About this exercise -> This exercise calls for retyping every line below exactly, with the images omitted.

[Provided data Boundary: Start]

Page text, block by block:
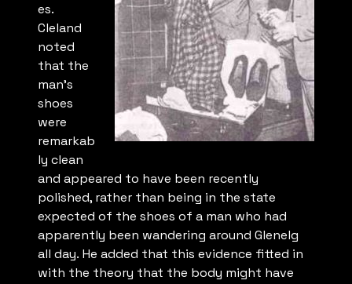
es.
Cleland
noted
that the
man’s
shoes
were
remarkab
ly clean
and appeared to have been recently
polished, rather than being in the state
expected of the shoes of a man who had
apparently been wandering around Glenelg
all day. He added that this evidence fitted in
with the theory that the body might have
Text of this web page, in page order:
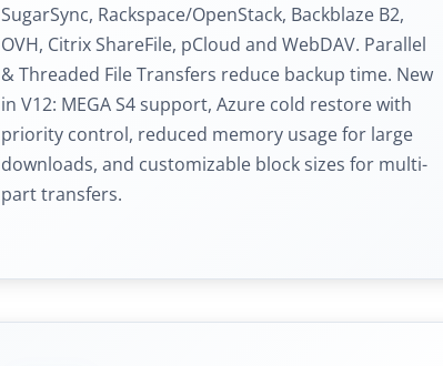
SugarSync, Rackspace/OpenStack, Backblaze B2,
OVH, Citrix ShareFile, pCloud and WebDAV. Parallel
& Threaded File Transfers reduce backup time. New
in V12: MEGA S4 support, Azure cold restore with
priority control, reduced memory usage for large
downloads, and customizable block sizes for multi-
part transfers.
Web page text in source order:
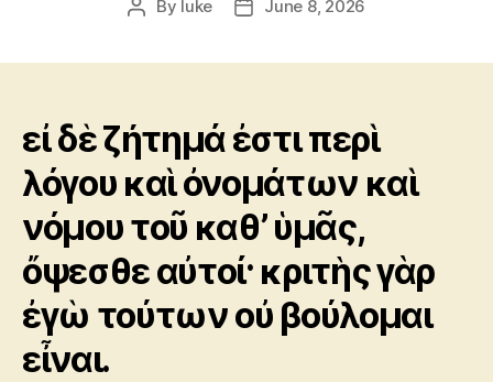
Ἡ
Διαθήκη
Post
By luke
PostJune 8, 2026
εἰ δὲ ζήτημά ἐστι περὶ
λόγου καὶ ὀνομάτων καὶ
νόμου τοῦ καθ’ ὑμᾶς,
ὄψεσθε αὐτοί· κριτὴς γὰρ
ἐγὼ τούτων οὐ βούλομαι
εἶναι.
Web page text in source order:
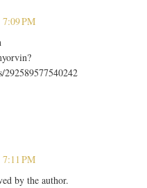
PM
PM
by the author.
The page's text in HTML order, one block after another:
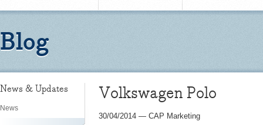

[Provided data Boundary: End]

Task solution ->
Page text, block by block:
es.
Cleland
noted
that the
man’s
shoes
were
remarkab
ly clean
and appeared to have been recently
polished, rather than being in the state
expected of the shoes of a man who had
apparently been wandering around Glenelg
all day. He added that this evidence fitted in
with the theory that the body might have
Text of this web page, in page order:
SugarSync, Rackspace/OpenStack, Backblaze B2,
OVH, Citrix ShareFile, pCloud and WebDAV. Parallel
& Threaded File Transfers reduce backup time. New
in V12: MEGA S4 support, Azure cold restore with
priority control, reduced memory usage for large
downloads, and customizable block sizes for multi-
part transfers.
Web page text in source order:
Ἡ
Διαθήκη
Post
By luke
PostJune 8, 2026
εἰ δὲ ζήτημά ἐστι περὶ
λόγου καὶ ὀνομάτων καὶ
νόμου τοῦ καθ’ ὑμᾶς,
ὄψεσθε αὐτοί· κριτὴς γὰρ
ἐγὼ τούτων οὐ βούλομαι
εἶναι.
Web page text in source order:
PM
PM
by the author.
The page's text in HTML order, one block after another:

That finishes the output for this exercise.